O meu padrasto, o Rafael, está com câncer, metástase. Ele está bem, a gente não encara isso com aquele ar de novela do Manoel Carlos, não tem aquele clima pesado, o cara faz quimioterapia, se cuida como pode e assim vai sobrevivendo. A palavra é sobrevida mesmo, uma vez que se descobre a metástase cancerígena, você vai morrer, pode ser em dois dias, ou em dois anos. O óbvio ululante da morte somente é antecipado. Grande coisa, se o inesperado for levado em consideração, se também for relevante a violência das capitais, a neurose do câncer em todas as atividades cotidianas e seus apetrechos (microondas, celular, estresse, cigarro, poluição, MacDonald´s - este não poderia ficar de fora). Fico pensando se o Rafael plantou o câncer dele, que começou no pâncreas... talvez, mas eu não acredito muito nisso. Realmente o cara enfiou muito o pé na jaca: quando ele começou a namorar minha mãe de novo- ele foi o primeiro namorado dela, que depois de cinco anos chutou ele e casou com meu pai, e depois de 25 anos, chutou meu pai para ficar com o Rafael e está até hoje. Eles acham essa história linda, me pediram pra escrever, mas eu acho meio brega, um tanto folhetim, só não vou dizer isso a eles - fumava três carteiras de cigarros Marlboro, o tempo que não estava trabalhando (ele é engenheiro) estava tomando cerveja.
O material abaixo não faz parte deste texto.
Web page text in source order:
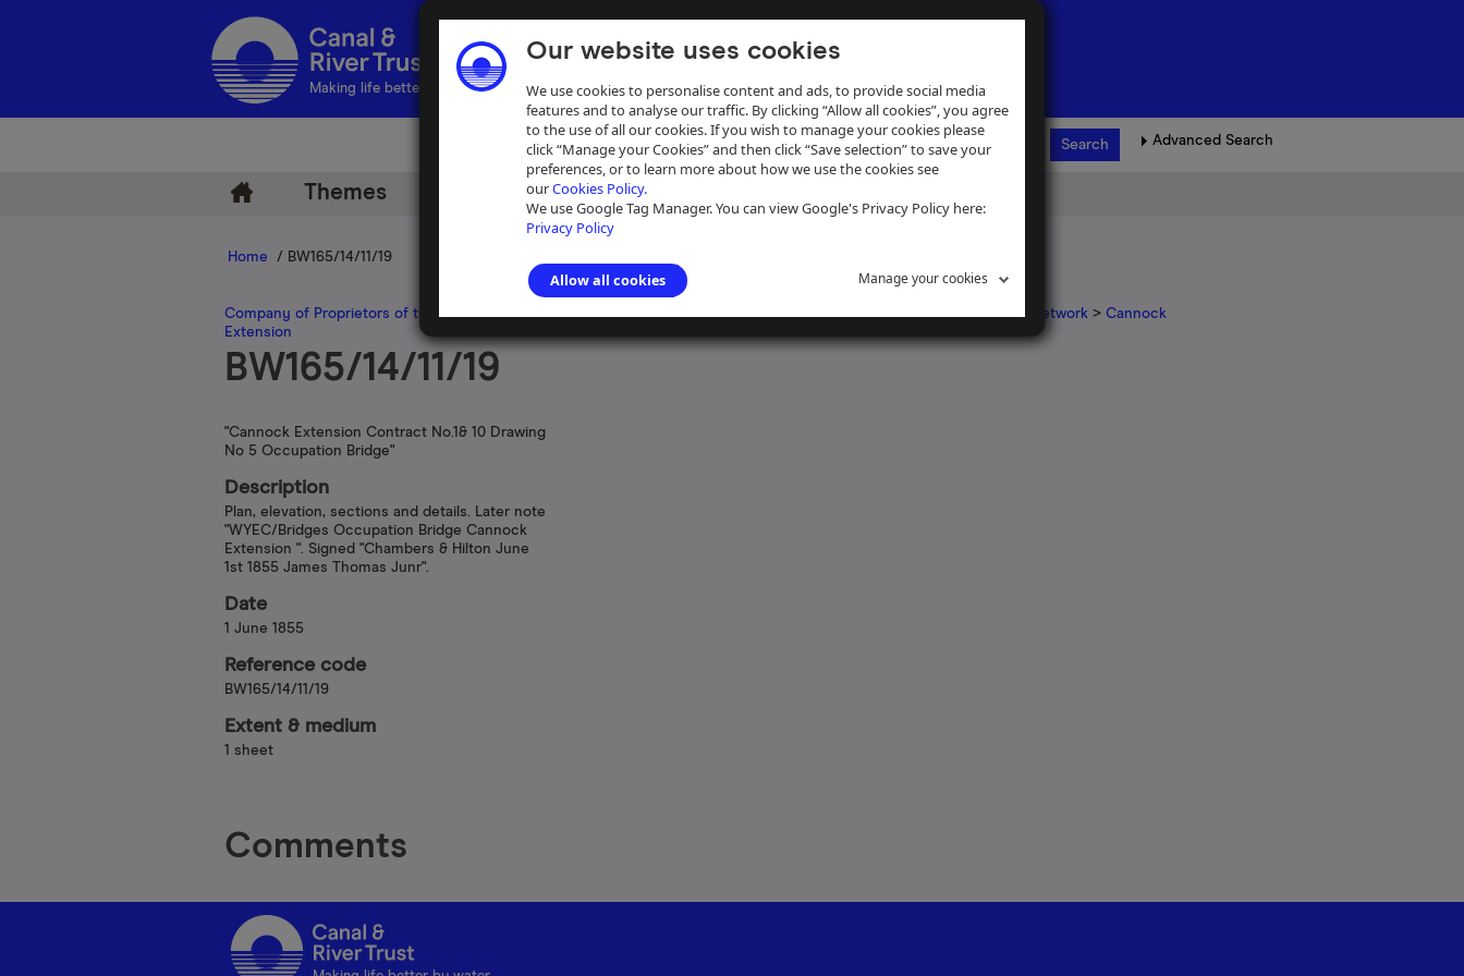
Our website uses cookies
We use cookies to personalise content and ads, to provide social media
features and to analyse our traffic. By clicking “Allow all cookies”, you agree
to the use of all our cookies. If you wish to manage your cookies please
click “Manage your Cookies” and then click “Save selection” to save your
preferences, or to learn more about how we use the cookies see
ourCookies Policy.
We use Google Tag Manager. You can view Google's Privacy Policy here:
Privacy Policy
Allow all cookies Manage your cookies
Making life better by water
Advanced Search
Themes Help
Home / BW165/14/11/19
Company of Proprietors of the Birmingham Canal Navigations>Maps and plans of the Birmingham Canal Navigations network > Cannock
Extension
BW165/14/11/19
"Cannock Extension Contract No.1& 10 Drawing
No 5 Occupation Bridge"
Description
Plan, elevation, sections and details. Later note
"WYEC/Bridges Occupation Bridge Cannock
Extension ". Signed "Chambers & Hilton June
1st 1855 James Thomas Junr".
Date
1 June 1855
Reference code
BW165/14/11/19
Extent & medium
1 sheet
Comments

O cara é engraçado, ele tem mania de ordenar tudo, de por matemática em tudo, de mandar na gente, dar lição de moral, essas coisas. Eu acho engraçado a sessão da "lição de moral", em geral ele sempre diz o quanto é bom economizar dinheiro, a fazer pós graduações, a não arrumar confusão que possa envolver a polícia - sério, ele me disse para ter cuidado e nunca ser fichada na polícia. Uma vez, ele pediu a conta três vezes em um restaurante, o cara não atendeu, ele então disse;
"Vocês duas, levantem e vamos embora agora! Que se foda"
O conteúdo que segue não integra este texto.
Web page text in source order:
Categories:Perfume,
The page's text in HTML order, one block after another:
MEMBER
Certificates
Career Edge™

Ele sempre fala "Que se foda", ou "Ah...muleque", "Ih maluca". Nesse dia, o da conta não paga, ele saiu cantando pneu. Aliás, mesmo careca o cara não anda a menos de 100km/h. Como não estou trabalhando, tenho acompanhado ele sempre que minha mãe não pode. Não dá mais para ele sair sozinho, a quimio faz muito mal, o cara pode desmaiar e tudo, então sempre vou aos exames, ao açougue, supermercado, o que for. Acho que ele não gosta muito, tem essa coisa da dignidade. Um cara que sempre saiu às seis da manhã com Led Zeppelin no volume máximo do carro, fala grosso, briga com garçons e agora tem que ter a enteada como babá, é difícil. Eu aproveito e faço todas as perguntas, ele nem liga;
"Porque você não fuma maconha? Pergunte ao seu médico, é bom fumar maconha."
"Já perguntei. E ele disse que eu posso fumar. Eu fumo, às vezes."
"E você tem vontade de beber?"
"É...não tenho."
"Mentira, você tem sim. Mas você não bebe porque tomar só dois copinhos é uma merda. Pode falar."
"Exatamente. Esse negócio de só um pouquinho, é foda."
Quando o Pavarotti morreu, eu que avisei lá em casa. E quando disse que era câncer e ele perguntou de quê, eu menti, não disse que era o mesmo do dele;
"O Pavarotti morreu de câncer no fígado e ele também era diabético e hipertenso. É muito diferente de você, você é um cara saudável."
E assim levamos as coisas, da melhor forma possível. Claro que todo o trâmite inclue algumas mentiras, já que conforme eu percebo sempre, a verdade muitas vezes é dispensável.
5 comentários:
Buenas.
Camille, o que te dizer? Muita coisa.
Vou roubar este texto, qualquer dia, e fazer umas considerações no meu blogue. Me autoriza?
Muita, muita saudade da minha amiga vascaína. E vou te mandar a novena por e-mail, acho mais simples.
Se cuida, 29 beijos.
Ah, Camillinha, manda um beijo pra ele e pra tua mãe, to aqui orando, falou? Beijo
Hey Dear,
Agora você me ganhou de verdade (rs).
Gostei muito do post.
Beijos
É Japa, se a gente não leva, a gente empurra. Um beijo.